→ **Work instructions**: Leave out the images; return the rest of the data exactly.

--*--

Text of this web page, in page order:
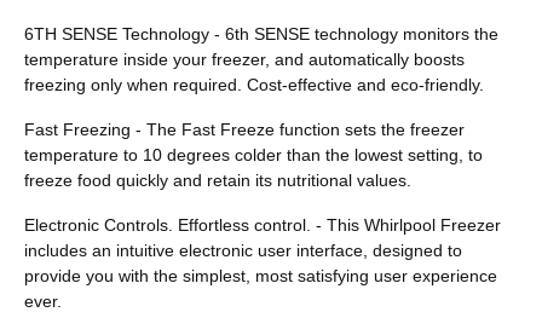
6TH SENSE Technology - 6th SENSE technology monitors the
temperature inside your freezer, and automatically boosts
freezing only when required. Cost-effective and eco-friendly.
Fast Freezing - The Fast Freeze function sets the freezer
temperature to 10 degrees colder than the lowest setting, to
freeze food quickly and retain its nutritional values.
Electronic Controls. Effortless control. - This Whirlpool Freezer
includes an intuitive electronic user interface, designed to
provide you with the simplest, most satisfying user experience
ever.
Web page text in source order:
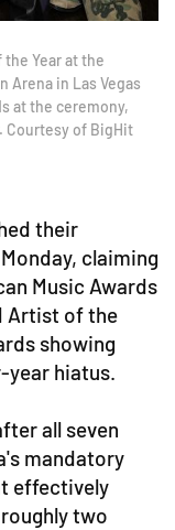
Year at the
Arena in Las Vegas
at the ceremony,
Courtesy of BigHit
their
claiming
Music Awards
Artist of the
showing
year hiatus.
all seven
mandatory
effectively
two

--*--

→ **Response for this exercise**:
Text of this web page, in page order:
6TH SENSE Technology - 6th SENSE technology monitors the
temperature inside your freezer, and automatically boosts
freezing only when required. Cost-effective and eco-friendly.
Fast Freezing - The Fast Freeze function sets the freezer
temperature to 10 degrees colder than the lowest setting, to
freeze food quickly and retain its nutritional values.
Electronic Controls. Effortless control. - This Whirlpool Freezer
includes an intuitive electronic user interface, designed to
provide you with the simplest, most satisfying user experience
ever.
Web page text in source order:
Year at the
Arena in Las Vegas
at the ceremony,
Courtesy of BigHit
their
claiming
Music Awards
Artist of the
showing
year hiatus.
all seven
mandatory
effectively
two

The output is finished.